Katie May wins Greg Clark Award
Katie May, a digital copy editor with the Winnipeg Free Press, is the winner of the Greg Clark Award for early-career journalists.
Katie May, a digital copy editor with the Winnipeg Free Press, is the winner of the Greg Clark Award for early-career journalists.
The Canadian Journalism Foundation award gives young journalists an opportunity to spend a week gaining insight on a specific issue or beat. May will spend a week at a birthing centre in Rankin Inlet, Nunavut to observe how its particular approach might help solve the maternal health crisis among First Nations women in remote northern Manitoba.

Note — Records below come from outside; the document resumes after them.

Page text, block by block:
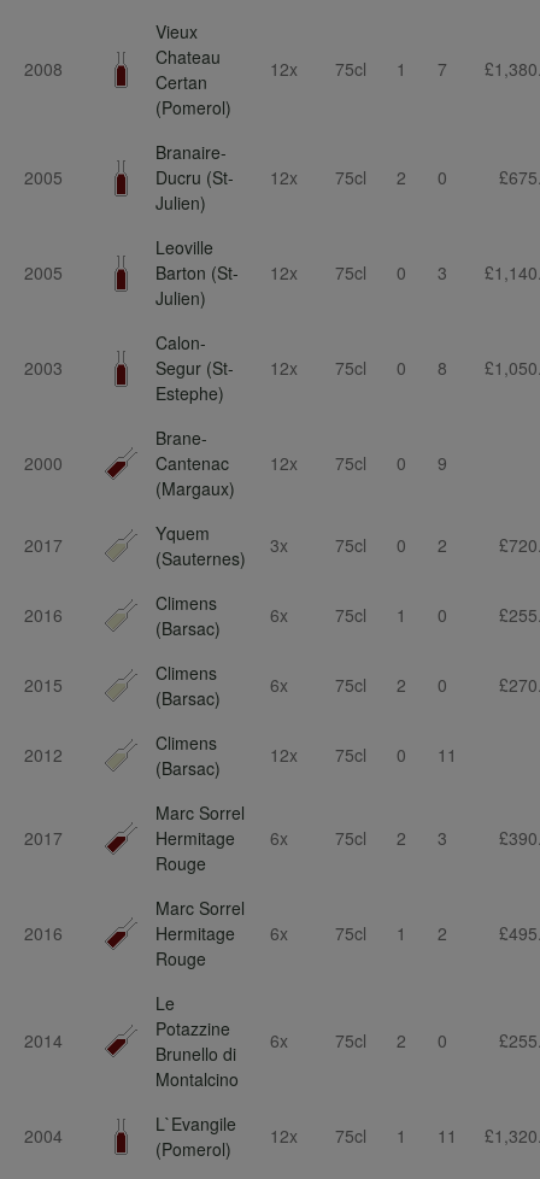
2008
Vieux
Chateau
Certan
(Pomerol)
12x 75cl 1 7
2005
Branaire-
Ducru (St-
Julien)
12x 75cl 2 0
2005
Leoville
Barton (St-
Julien)
12x 75cl 0 3
2003
Calon-
Segur (St-
Estephe)
12x 75cl 0 8
2000
Brane-
Cantenac
(Margaux)
12x 75cl 0 9
2017
Yquem
(Sauternes)
3x 75cl 0 2
2016
Climens
(Barsac)
6x 75cl 1 0
2015
Climens
(Barsac)
6x 75cl 2 0
2012
Climens
(Barsac)
12x 75cl 0 11
2017
Marc Sorrel
Hermitage
Rouge
6x 75cl 2 3
2016
Marc Sorrel
Hermitage
Rouge
6x 75cl 1 2
2014
Le
Potazzine
Brunello di
Montalcino
6x 75cl 2 0
2004
L`Evangile
(Pomerol)
12x 75cl 1 11
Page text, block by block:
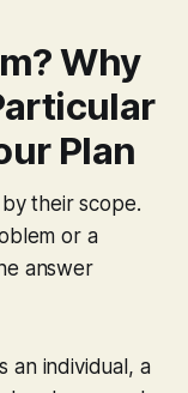
Why
Plan
their scope.
or a
answer
an individual, a

“Delivering quality health care—and in many cases, receiving it—is no small task in Canada's remote, northern communities, places where birth rates and infant mortality rates are often much higher than the national average," May said in a press release. "I'm grateful for the chance to explore what that means for expectant mothers trying to access pre- and neonatal care and for birthing centre staff trying to provide it. I hope that this experience will help me become a better journalist by more fully understanding health needs far beyond the country's urban centres."
Prior to joining the Free Press, May worked as a crime reporter and photographer at The Lethbridge Herald and as a Beaufort-Delta bureau reporter and photographer with Northern News Services in Inuvik, N.T. She also won the Goff Penny award earlier this year.
She will receive the Canadian Journalism Foundation awards in Toronto on June 4.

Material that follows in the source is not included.